Dans la catégorie calinou on retrouve Niska, en belle position avec la punchline « les policiers veulent nos kilos et ma chérie veut des câlins », mais aussi Lomepal qui dans sa chanson d’amour Trop beau, déclare, « on se déteste tellement qu’on refait l’amour/Parce que c’est comme de la drogue on a de quoi planer ». A l’inverse, si Damso balance dans Rêves bizarres un sage « faire l’amour sans intervenant » (on exclut le plan à trois donc), il déclare quelques lignes plus tard « Sale, sale, sale, j’croise un mannequin de la Croisette/Dans sa shnek, j’f’rai la causette, comme un air de Juliette Odette ». Une fois encore, certains verront le verre à moitié vide, d’autres à moitié plein, mais retenons que Damso se penche au moins sur le plaisir féminin. Et qui est Juliette Odette ? Aucune idée.

L’érotisme « au DD »

Le recours au champ lexical de la sexualité le plus intéressant est peut-être celui de PNL et de la chanson Au DD, extrait de leur dernier album Deux frères. Hormis un facile « elle veut la bise, elle veut que j’la baise », les deux rappeurs file la métaphore de l’amour pour décrire leur rapport au monde. « Bats les couilles l’Himalaya, bats les couilles je vise plus le sommet », en intro, ou encore « Toujours dans mon 9-1 parce que je suis baisé par Paname » dans le 2e couplet, pour décrire une certaine désillusion. On sèche un peu sur une autre punchline, extraite du premier couplet : « Je connais la route je connais l’adresse, je t’en**** sur le continent d’Hadès ». Qui est « t' » ? Et pourquoi sur le continent d’Hadès en particulier ? Et que vient faire le Dieu des enfers dans cette histoire ?

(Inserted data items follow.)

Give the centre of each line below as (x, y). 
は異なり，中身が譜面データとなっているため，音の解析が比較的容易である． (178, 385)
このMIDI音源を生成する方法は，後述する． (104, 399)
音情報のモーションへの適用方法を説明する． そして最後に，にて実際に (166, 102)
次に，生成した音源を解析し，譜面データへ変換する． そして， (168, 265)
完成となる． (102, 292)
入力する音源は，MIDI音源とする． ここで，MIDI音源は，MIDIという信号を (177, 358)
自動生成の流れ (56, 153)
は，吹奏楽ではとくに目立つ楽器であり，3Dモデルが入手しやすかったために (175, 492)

Si nous devions remettre la palme de la plus belle métaphore sexuelle de ce corpus de textes, elle reviendrait à Ademo : « J’vis dans un rêve érotique, où j’parle peu mais je caresse le monde ». Oui, le rap peut se faire sensuel et poétique, n’en déplaise au rageux.

 

20 secondes de contexte

Les huit titres analysés sont :

  • Au DD de PNL.
  • Goutte d’eau de Ninho.
  • Khapta de Heuss l’enfoiré (feat. Sofiane).
  • Médicament de Niska (feat. Booba).
  • Trop beau de Lomepal.
  • PGP de Booba.
  • Sale Mood de Bramsito (feat. Booba).
  • Rêves bizarres d’Orelsan (feat. Damso).